═════ Extracted data
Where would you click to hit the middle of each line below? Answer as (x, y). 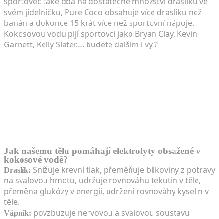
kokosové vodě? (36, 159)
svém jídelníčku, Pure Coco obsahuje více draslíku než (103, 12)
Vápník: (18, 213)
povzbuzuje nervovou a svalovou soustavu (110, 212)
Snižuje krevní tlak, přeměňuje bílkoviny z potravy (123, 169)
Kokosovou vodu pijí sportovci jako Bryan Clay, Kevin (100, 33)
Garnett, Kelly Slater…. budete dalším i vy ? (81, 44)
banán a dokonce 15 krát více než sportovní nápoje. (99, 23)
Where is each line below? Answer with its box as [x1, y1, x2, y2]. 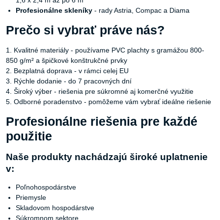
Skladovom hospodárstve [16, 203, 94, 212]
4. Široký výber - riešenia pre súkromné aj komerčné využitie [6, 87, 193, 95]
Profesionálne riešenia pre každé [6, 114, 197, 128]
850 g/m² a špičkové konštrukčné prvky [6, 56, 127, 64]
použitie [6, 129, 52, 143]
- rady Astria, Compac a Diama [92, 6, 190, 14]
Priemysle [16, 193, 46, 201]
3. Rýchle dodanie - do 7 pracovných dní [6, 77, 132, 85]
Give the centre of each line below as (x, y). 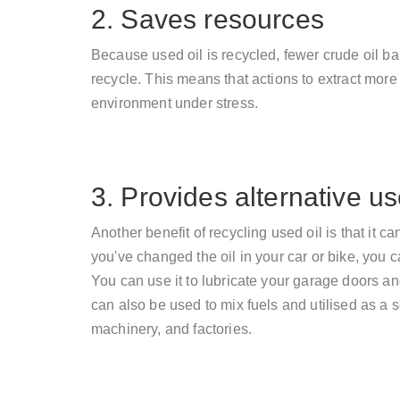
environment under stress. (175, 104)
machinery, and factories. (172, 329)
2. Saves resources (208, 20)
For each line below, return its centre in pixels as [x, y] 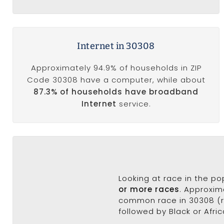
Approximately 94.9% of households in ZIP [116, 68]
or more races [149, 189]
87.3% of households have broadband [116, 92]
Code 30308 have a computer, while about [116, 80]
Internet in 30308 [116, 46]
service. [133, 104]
══════════
═════ Extracted data
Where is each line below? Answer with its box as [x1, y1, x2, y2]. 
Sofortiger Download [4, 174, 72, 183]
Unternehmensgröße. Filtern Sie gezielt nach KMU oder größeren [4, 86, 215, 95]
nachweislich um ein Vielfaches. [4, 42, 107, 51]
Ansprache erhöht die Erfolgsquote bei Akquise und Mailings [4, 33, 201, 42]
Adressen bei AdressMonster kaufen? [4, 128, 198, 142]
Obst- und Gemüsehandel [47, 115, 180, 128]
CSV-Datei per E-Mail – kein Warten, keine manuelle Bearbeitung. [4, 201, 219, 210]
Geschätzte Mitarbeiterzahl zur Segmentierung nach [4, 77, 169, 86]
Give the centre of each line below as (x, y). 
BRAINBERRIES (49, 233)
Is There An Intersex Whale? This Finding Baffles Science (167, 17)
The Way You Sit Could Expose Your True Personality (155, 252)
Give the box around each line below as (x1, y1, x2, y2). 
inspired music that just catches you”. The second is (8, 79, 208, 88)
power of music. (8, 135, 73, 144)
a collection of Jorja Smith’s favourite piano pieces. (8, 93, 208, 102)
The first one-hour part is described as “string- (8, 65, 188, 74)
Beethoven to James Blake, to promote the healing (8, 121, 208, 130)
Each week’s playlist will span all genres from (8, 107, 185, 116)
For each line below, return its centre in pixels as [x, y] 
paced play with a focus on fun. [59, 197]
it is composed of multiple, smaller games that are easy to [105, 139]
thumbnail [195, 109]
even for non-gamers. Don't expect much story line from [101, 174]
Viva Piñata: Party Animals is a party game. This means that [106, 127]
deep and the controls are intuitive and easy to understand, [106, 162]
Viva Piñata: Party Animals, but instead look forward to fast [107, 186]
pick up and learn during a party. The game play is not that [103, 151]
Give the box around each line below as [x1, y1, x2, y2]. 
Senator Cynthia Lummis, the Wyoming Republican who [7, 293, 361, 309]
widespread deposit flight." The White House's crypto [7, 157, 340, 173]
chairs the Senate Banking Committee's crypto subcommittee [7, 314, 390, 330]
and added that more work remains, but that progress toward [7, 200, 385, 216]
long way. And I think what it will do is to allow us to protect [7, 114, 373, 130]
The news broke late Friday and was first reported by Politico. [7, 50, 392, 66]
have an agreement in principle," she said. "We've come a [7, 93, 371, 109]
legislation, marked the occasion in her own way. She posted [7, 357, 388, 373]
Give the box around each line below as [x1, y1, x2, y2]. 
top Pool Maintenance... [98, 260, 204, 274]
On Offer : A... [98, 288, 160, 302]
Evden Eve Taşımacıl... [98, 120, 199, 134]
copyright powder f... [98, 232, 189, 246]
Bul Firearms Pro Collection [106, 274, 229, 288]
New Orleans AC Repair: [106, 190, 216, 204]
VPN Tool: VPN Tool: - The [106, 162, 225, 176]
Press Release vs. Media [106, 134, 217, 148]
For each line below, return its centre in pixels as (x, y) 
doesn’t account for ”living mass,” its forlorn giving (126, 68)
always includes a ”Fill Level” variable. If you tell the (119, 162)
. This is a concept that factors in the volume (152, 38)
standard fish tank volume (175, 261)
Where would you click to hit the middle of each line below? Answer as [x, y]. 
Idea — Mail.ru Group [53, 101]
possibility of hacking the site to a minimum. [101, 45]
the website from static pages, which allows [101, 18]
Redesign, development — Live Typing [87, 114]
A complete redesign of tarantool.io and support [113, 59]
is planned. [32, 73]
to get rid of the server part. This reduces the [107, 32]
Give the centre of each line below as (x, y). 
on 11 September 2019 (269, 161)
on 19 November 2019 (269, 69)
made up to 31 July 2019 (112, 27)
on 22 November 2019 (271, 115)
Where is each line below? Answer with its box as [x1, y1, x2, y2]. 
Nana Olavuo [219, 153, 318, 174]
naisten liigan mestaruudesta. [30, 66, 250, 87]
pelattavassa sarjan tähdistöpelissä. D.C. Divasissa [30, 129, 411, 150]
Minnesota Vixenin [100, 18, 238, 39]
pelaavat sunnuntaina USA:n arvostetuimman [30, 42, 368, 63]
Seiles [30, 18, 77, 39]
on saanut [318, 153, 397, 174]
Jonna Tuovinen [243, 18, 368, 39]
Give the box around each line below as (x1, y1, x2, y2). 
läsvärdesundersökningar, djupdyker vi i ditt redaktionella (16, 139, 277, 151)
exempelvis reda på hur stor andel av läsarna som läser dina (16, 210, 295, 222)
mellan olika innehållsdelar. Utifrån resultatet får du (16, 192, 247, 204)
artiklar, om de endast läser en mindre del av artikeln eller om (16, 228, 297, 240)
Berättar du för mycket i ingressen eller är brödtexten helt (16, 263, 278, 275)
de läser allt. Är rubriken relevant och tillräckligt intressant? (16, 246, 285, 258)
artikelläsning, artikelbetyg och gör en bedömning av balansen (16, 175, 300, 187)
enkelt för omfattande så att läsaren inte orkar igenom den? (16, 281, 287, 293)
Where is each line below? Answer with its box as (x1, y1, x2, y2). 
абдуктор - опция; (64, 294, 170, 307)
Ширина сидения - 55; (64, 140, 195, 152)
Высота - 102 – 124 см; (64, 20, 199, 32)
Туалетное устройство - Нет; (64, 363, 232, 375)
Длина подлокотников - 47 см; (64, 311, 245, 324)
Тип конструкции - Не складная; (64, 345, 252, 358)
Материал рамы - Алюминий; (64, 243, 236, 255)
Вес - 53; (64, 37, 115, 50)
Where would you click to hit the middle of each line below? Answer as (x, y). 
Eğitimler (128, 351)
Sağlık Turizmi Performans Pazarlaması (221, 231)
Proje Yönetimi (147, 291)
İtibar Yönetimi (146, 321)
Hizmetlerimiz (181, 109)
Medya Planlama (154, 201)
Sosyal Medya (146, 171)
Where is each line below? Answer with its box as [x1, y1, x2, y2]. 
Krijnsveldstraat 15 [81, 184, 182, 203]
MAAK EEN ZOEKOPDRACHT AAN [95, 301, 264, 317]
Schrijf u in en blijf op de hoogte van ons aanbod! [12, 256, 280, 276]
══════════
═════ Extracted data
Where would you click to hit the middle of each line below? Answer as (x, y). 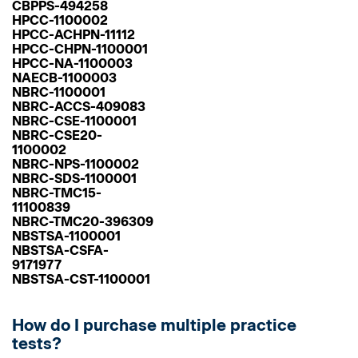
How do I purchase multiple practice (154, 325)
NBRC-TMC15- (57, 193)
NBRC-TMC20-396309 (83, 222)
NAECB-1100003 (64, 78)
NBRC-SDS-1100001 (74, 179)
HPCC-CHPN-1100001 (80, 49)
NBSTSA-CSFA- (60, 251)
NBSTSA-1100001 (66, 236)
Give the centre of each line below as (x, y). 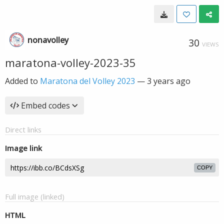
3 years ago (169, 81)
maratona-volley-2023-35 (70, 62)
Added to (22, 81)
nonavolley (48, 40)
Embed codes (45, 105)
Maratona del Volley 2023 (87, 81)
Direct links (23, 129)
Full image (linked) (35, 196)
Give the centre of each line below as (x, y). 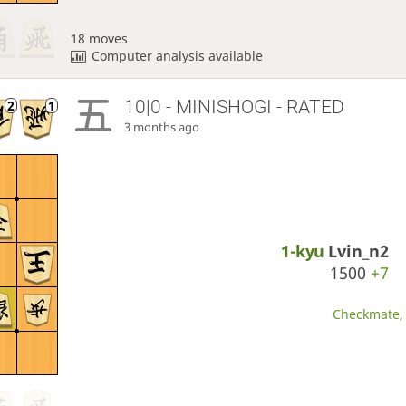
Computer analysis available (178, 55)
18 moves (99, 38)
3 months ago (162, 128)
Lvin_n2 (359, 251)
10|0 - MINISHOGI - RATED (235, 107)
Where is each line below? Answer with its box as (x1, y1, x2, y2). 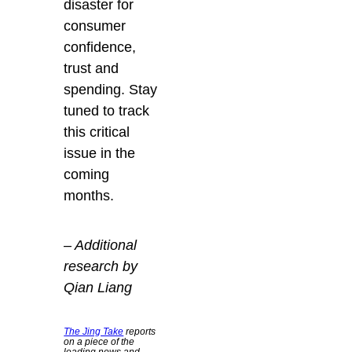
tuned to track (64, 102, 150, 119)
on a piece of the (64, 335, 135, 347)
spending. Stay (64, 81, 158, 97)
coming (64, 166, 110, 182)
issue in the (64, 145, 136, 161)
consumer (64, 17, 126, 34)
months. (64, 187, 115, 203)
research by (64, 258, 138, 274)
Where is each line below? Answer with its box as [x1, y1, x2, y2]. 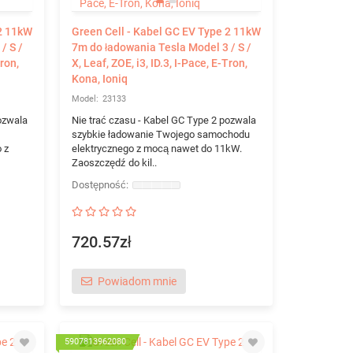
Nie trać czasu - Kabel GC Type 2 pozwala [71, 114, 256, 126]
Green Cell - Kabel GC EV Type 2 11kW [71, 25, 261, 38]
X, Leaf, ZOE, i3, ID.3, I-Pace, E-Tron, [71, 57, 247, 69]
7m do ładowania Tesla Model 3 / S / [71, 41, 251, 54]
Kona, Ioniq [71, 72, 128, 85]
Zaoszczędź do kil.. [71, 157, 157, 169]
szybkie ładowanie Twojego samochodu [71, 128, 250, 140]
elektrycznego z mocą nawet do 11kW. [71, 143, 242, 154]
══════════
■ **What you need to do**:
Above are the records; please give again, exactly and in full, only the lines that run from the line with "- rady Astria, Compac" through the line with "service. [133, 104]", with no pictures.

■ **Expected output**:
- rady Astria, Compac a Diama [92, 6, 190, 14]
Priemysle [16, 193, 46, 201]
3. Rýchle dodanie - do 7 pracovných dní [6, 77, 132, 85]
Give the centre of each line below as (x, y). 
environment under stress. (175, 104)
machinery, and factories. (172, 329)
2. Saves resources (208, 20)
For each line below, return its centre in pixels as [x, y] 
Approximately 94.9% of households in ZIP [116, 68]
or more races [149, 189]
87.3% of households have broadband [116, 92]
Code 30308 have a computer, while about [116, 80]
Internet in 30308 [116, 46]
service. [133, 104]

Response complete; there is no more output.